--- Supplied material ---
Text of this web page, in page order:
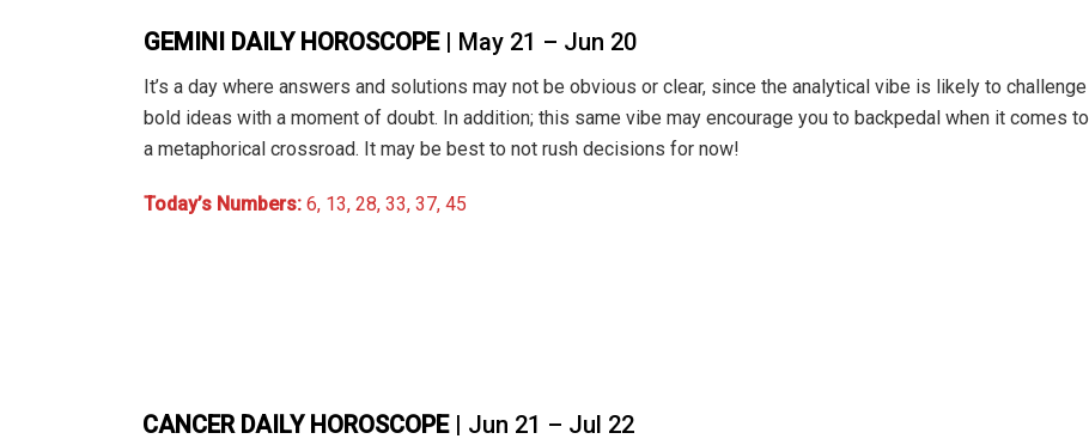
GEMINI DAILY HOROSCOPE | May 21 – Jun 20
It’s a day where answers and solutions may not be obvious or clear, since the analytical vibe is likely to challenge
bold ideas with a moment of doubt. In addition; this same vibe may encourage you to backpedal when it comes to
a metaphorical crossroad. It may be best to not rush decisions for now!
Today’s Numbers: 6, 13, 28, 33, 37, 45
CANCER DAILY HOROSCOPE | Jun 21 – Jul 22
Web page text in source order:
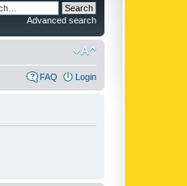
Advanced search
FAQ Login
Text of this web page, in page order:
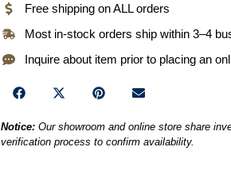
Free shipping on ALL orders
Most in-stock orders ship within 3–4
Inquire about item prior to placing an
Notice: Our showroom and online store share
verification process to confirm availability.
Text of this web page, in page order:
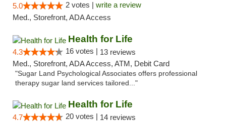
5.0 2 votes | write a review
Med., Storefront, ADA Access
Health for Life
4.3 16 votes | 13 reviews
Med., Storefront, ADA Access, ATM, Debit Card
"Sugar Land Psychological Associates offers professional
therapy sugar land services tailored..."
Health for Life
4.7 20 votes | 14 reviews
---
■ **What is needed**
The data must be reproduced exactly, and no picture may appear in the copy.

■ **Solved exercise**
Text of this web page, in page order:
GEMINI DAILY HOROSCOPE | May 21 – Jun 20
It’s a day where answers and solutions may not be obvious or clear, since the analytical vibe is likely to challenge
bold ideas with a moment of doubt. In addition; this same vibe may encourage you to backpedal when it comes to
a metaphorical crossroad. It may be best to not rush decisions for now!
Today’s Numbers: 6, 13, 28, 33, 37, 45
CANCER DAILY HOROSCOPE | Jun 21 – Jul 22
Web page text in source order:
Advanced search
FAQ Login
Text of this web page, in page order:
Free shipping on ALL orders
Most in-stock orders ship within 3–4
Inquire about item prior to placing an
Notice: Our showroom and online store share
verification process to confirm availability.
Text of this web page, in page order:
5.0 2 votes | write a review
Med., Storefront, ADA Access
Health for Life
4.3 16 votes | 13 reviews
Med., Storefront, ADA Access, ATM, Debit Card
"Sugar Land Psychological Associates offers professional
therapy sugar land services tailored..."
Health for Life
4.7 20 votes | 14 reviews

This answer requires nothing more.